Многие из них оставались всю ночь на вокзале, несмотря на сигналы о миновании опасности. Пока мы осторожно пробирались между спящими и сидящими людьми, повсюду навстречу попадались бойскауты. Они стояли на перекрестках коридоров и указывали, как пройти к перронам, лифтам и лестницам. С начала войны, когда определился недостаток мужской рабочей силы, в Лондоне стали широко пользоваться бойскаутами.

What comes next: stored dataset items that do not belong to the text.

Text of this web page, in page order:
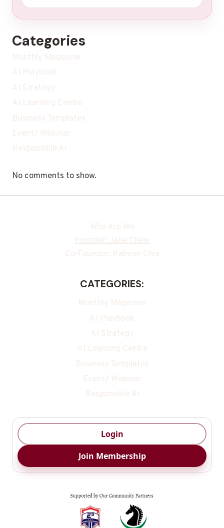
Categories
Monthly Magazine
AI Playbook
AI Strategy
AI Learning Centre
Business Templates
Event/ Webinar
Responsible Ai
No comments to show.
Who Are We
Founder: Jane Chew
Co-Founder: Kalmen Chia
CATEGORIES:
Monthly Magazine
AI Playbook
AI Strategy
AI Learning Centre
Business Templates
Event/ Webinar
Responsible Ai
Login
Join Membership

Перрон вокзала наполнялся все большим числом людей; но не было слышно грохота приближавшихся поездов. «Движение прекращено», – раздался возглас около меня, и его тотчас повторил свежий голос мальчика на другом конце перрона. «Теперь мы должны идти пешком или взять автомобиль, – сказал мой спутник, – станции настолько переполнены людьми, что пришлось приостановить движение поездов». Мы направились к лифту, но маленький бойскаут поспешил к нам навстречу предупредить, что лифты также не работают. Пришлось подыматься 200 ступеней по лестнице.

Около полуночи стали доноситься глухие раскаты выстрелов. Прожектора продолжали энергично скользить своими лучами по небу. Я расстался с Хагбергом и отправился один по направлению к дому. Около маленького сквера стоял полицейский – первая живая душа, попавшаяся мне по дороге. Стрельба замолкла, и я спросил его: не отменен ли сигнал о тревоге. «Тревога еще продолжается, – ответил он, – но, по-видимому, налет уже отражен, так как больше не стреляют». «Видели ли вы на небе отблеск горящего цеппелина?» – спросил он в свою очередь и начал вслед затем подробно рассказывать, как полчаса тому назад он вступил в дежурство, без двух минут в двенадцать, – он, де, никогда не опаздывает на смену, – и как в эту же самую минуту горящий цеппелин упал над северной частью Лондона. Перед тем он уже уловил что-то вроде шума пропеллера, а затем увидел освещенный лучом прожектора воздушный корабль, похожий на высеребренную сигару. Через мгновение цеппелин исчез, вероятно, в облаках, и тотчас же поднялась частая стрельба, как будто из тяжелого пулемета…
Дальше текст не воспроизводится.